The feeling of FOMO can be overwhelming, especially when other schools are allowing students to attend games. This FOMO is only heightened among the freshman class because it’s a natural freshman desire to fit in and be a part of something, college football included. 

That FOMO is hitting the freshman class particularly hard. Part of it is linked to social media, which tends to exacerbate the feeling of being left out. When you log onto Snapchat or Instagram and see friends from high school tailgating or cheering in the stands, it’s hard not to feel like something’s missing. 

Even as someone who enjoys football, but doesn’t major in it, coming into BC, I was excited to be able to cheer on a team I could truly call my own. Part of this might come from the fact that my home teams are the New York Giants and The Jets which are two sinking ships that I jumped ages ago. Regardless, just like every other freshman, I was looking forward to packing into the stands and losing my voice from cheering. 

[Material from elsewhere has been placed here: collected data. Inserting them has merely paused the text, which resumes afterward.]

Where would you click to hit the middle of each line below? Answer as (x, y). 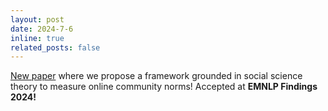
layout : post (37, 19)
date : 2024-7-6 (42, 29)
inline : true (37, 38)
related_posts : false (55, 47)
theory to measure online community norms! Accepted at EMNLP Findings (164, 87)
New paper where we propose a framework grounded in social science (156, 76)
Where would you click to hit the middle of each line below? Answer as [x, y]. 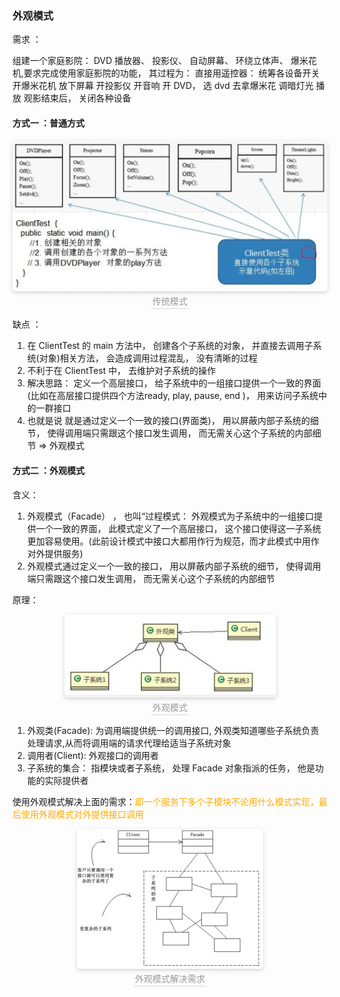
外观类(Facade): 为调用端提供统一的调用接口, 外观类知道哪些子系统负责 [173, 730]
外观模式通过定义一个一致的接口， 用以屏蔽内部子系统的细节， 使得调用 [174, 566]
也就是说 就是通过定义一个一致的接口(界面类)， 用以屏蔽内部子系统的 [168, 421]
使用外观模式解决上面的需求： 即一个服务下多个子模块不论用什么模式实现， [165, 801]
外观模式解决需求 [170, 978]
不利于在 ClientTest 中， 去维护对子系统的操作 [121, 371]
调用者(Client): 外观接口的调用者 [93, 755]
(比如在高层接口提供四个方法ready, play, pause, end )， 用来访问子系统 [172, 396]

College football might not be what it’s been for every single freshman class before us. But I wouldn’t trade the memory of watching the game with my floor on a blurry projection on the lounge wall for anything. 

While it’s still fun to watch football on the television, I don’t worship the sport enough not to be disappointed by the lack of tailgating and field-storming. Still, if football is a sort of religion, then shifting from NFL football to college football feels like converting. I feel like I’ve found home. 

When I used to watch football at home, it was always an event that I felt ostracized from because I never truly understood how the game worked. If I’m being completely honest, sometimes I would lose the ball on the screen, and when the play ended, it was a total surprise that it even moved a yard. Worse, if I tried to run the risk of asking a stupid question—like “Can someone explain to me what a fumble is?” or “Why are they calling unnecessary roughness. Isn’t the entire sport unnecessarily rough?”—I’d have a room full of eyes turning on me because I’d disrespected American culture. 

But college football is a completely different watching experience. For the first time, I’m proud to represent my team instead of dreading the inevitable, crushing loss to come (Giants fans, you know this is true, don’t try and argue with me here). Beyond that, people at BC actually take the time to explain the game—and when you know what’s going on, it’s actually fun to yell at the screen! Especially when BC uses Pitt as a dishtowel.